WORK TASK:
Skip pictures in the listing below; copy exactly the lines from the one with "Where is each" through the one with "macro is disabled", inclusive.

STORED DATA:
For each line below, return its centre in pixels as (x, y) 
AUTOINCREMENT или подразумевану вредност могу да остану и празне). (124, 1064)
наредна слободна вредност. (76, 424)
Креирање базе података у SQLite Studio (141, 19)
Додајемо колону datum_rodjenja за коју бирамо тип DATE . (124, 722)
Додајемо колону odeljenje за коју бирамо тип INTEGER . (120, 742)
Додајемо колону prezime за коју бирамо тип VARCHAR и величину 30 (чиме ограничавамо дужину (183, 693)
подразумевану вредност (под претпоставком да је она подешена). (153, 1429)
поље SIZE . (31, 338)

--

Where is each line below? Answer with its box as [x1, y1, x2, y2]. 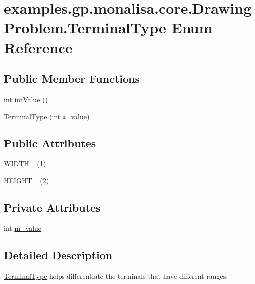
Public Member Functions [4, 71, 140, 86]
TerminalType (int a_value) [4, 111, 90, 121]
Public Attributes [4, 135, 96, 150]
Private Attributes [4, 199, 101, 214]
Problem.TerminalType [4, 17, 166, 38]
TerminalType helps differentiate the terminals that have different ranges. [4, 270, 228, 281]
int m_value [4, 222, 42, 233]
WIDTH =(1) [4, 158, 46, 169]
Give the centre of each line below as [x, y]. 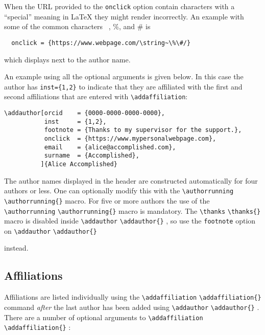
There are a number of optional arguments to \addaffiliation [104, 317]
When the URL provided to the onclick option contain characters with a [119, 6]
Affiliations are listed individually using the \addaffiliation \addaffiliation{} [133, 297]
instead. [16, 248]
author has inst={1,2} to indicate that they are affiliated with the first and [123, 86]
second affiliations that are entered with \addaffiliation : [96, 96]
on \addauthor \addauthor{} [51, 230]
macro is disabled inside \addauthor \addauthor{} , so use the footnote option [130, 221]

SOLUTION TO THIS PROBLEM:
Where is each line below? Answer with its box as [x1, y1, x2, y2]. 
Public Member Functions [4, 71, 140, 86]
TerminalType (int a_value) [4, 111, 90, 121]
Public Attributes [4, 135, 96, 150]
Private Attributes [4, 199, 101, 214]
Problem.TerminalType [4, 17, 166, 38]
TerminalType helps differentiate the terminals that have different ranges. [4, 270, 228, 281]
int m_value [4, 222, 42, 233]
WIDTH =(1) [4, 158, 46, 169]
Give the centre of each line below as [x, y]. 
There are a number of optional arguments to \addaffiliation [104, 317]
When the URL provided to the onclick option contain characters with a [119, 6]
Affiliations are listed individually using the \addaffiliation \addaffiliation{} [133, 297]
instead. [16, 248]
author has inst={1,2} to indicate that they are affiliated with the first and [123, 86]
second affiliations that are entered with \addaffiliation : [96, 96]
on \addauthor \addauthor{} [51, 230]
macro is disabled inside \addauthor \addauthor{} , so use the footnote option [130, 221]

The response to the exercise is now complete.